**Task:** Check each line of the material for the string "Monday", and copy the lines that have it.

**Input:**
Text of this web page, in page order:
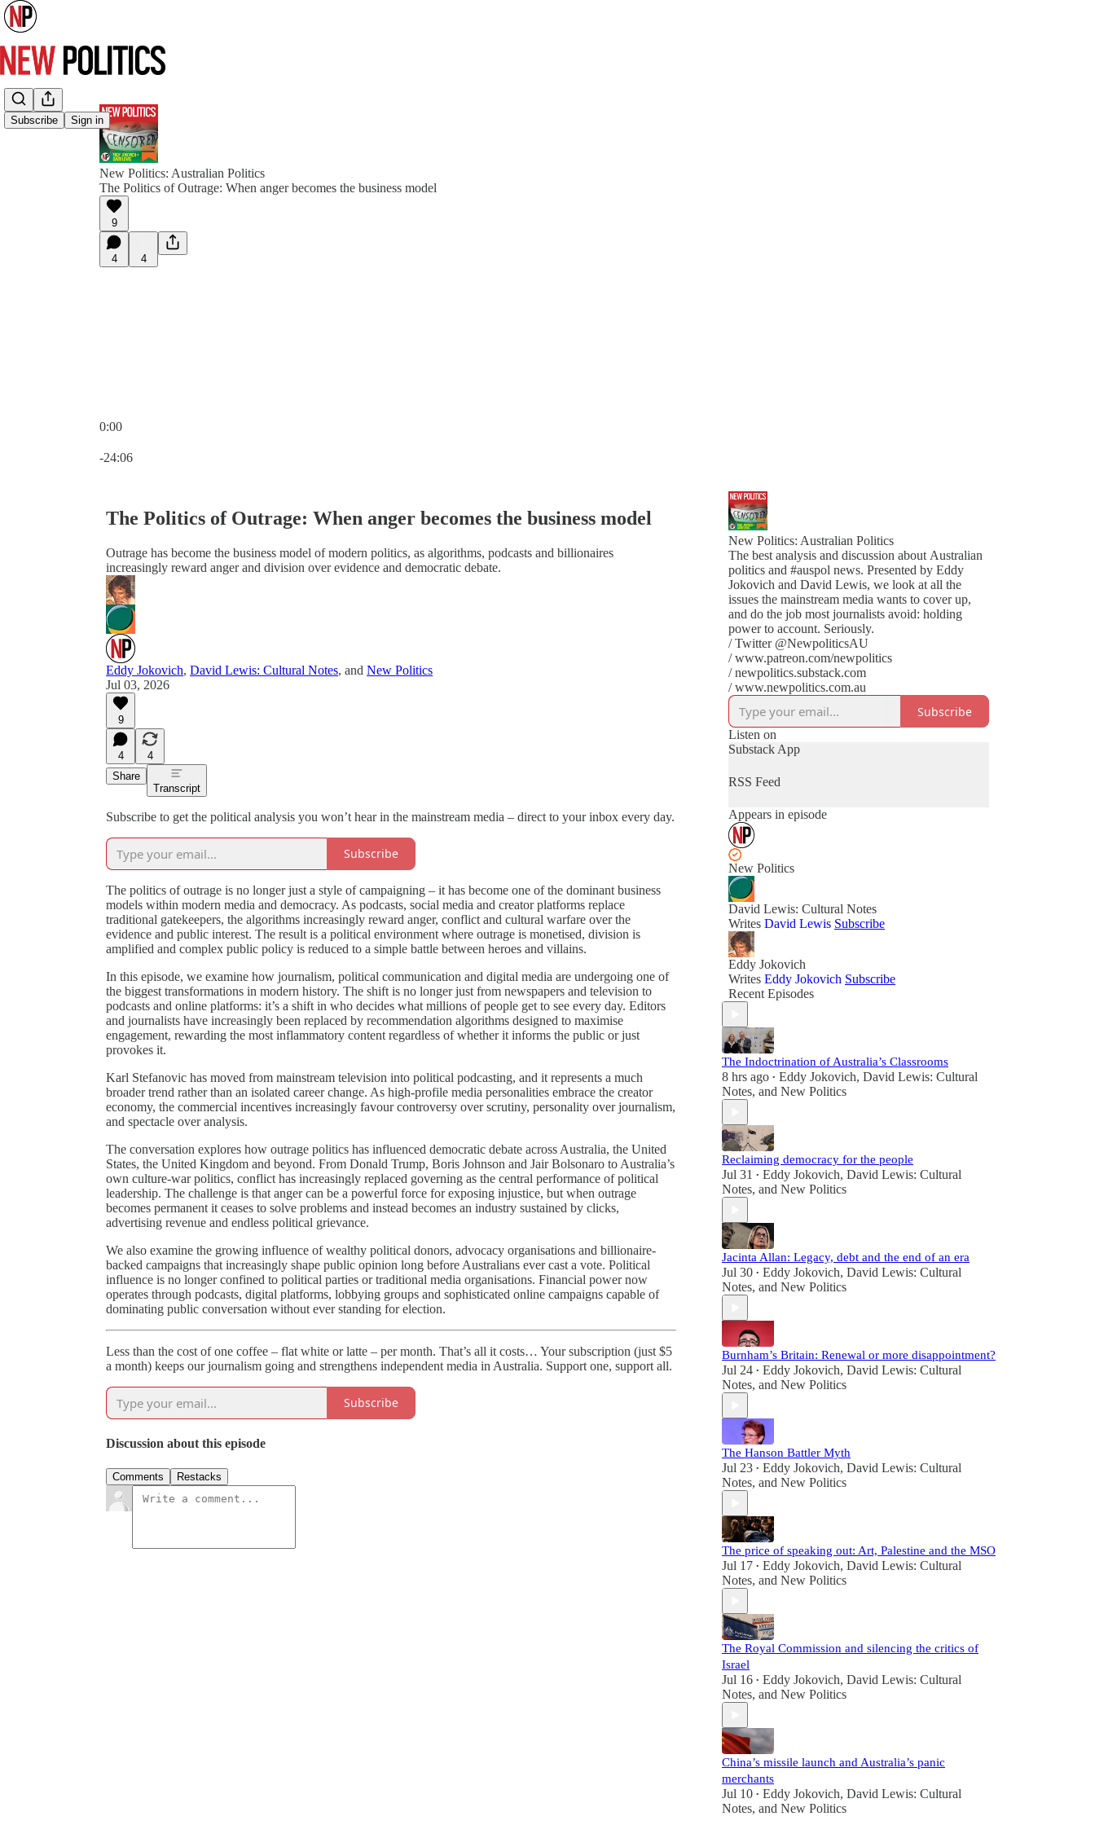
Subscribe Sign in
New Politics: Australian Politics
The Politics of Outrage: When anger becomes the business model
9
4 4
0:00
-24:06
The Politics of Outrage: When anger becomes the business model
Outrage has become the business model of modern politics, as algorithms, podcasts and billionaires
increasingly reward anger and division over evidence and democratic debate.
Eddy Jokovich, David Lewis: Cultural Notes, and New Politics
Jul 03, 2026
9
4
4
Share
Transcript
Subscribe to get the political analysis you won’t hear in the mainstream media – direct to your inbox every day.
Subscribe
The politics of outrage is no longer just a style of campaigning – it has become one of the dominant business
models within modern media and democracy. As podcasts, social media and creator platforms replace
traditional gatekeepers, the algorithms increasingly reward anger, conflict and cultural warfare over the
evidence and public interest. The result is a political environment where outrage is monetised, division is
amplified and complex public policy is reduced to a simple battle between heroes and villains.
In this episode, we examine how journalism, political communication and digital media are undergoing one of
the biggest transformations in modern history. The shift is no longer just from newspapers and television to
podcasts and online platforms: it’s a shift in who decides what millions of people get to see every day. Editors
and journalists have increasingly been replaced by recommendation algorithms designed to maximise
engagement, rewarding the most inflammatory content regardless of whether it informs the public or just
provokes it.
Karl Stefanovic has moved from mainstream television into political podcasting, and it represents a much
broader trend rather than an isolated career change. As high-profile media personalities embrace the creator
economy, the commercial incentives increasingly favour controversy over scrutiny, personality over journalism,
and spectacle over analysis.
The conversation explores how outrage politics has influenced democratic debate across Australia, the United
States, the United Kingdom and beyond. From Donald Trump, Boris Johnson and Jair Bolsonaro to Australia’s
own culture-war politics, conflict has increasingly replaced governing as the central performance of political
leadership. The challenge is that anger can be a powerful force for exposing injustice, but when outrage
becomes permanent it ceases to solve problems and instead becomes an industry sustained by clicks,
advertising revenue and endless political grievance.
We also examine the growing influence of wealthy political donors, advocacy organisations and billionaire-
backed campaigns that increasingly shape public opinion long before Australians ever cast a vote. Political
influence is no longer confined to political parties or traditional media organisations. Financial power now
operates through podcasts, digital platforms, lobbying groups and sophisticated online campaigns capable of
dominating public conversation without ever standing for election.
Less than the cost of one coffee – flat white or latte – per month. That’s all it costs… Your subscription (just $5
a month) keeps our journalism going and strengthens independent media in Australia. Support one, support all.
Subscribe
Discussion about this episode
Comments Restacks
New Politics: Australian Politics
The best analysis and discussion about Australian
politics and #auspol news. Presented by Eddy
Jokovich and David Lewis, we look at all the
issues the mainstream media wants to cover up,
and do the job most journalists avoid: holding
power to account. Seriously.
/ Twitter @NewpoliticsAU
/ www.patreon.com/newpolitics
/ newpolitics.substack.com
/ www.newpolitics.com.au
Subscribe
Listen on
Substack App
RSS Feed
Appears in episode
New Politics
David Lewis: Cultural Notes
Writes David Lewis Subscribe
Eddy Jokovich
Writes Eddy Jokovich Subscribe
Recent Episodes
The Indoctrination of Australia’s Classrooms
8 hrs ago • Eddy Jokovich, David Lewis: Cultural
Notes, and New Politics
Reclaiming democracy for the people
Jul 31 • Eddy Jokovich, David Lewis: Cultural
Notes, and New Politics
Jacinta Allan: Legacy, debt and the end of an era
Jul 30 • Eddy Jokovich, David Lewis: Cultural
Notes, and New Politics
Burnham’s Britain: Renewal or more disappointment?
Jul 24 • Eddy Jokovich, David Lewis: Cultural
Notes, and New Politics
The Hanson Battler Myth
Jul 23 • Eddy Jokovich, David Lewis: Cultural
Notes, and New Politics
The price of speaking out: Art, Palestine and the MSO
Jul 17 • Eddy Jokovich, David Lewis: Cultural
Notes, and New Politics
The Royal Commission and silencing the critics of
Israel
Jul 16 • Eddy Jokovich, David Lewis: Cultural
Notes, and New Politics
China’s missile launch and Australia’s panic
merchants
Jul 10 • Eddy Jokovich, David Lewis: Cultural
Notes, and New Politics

* * *

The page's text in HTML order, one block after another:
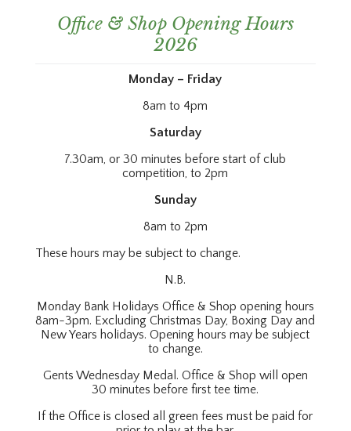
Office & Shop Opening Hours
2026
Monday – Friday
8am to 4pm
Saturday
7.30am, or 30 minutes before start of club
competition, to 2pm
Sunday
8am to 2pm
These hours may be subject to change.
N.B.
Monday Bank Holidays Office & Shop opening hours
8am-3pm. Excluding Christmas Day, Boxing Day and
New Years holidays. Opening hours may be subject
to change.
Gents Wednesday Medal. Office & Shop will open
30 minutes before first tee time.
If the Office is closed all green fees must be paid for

**Solution to this task:**
Monday – Friday
Monday Bank Holidays Office & Shop opening hours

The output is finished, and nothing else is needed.